Count up the lines below in which the string "consejo" appears. The reply should be that number alone.

▬▬▬▬▬▬▬▬▬▬

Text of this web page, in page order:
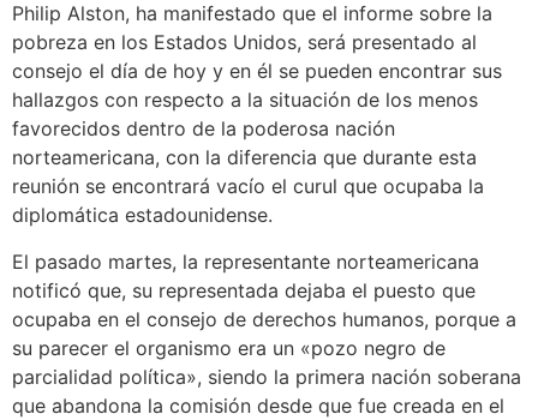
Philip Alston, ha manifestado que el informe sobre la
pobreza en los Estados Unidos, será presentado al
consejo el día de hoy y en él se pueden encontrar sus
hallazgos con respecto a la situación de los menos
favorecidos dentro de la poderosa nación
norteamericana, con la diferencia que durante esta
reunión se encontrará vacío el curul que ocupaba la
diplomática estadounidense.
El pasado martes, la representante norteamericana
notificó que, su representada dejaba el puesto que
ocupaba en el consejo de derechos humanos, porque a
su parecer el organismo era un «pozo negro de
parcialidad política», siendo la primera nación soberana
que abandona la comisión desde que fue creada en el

▬▬▬▬▬▬▬▬▬▬

** Task answer **
2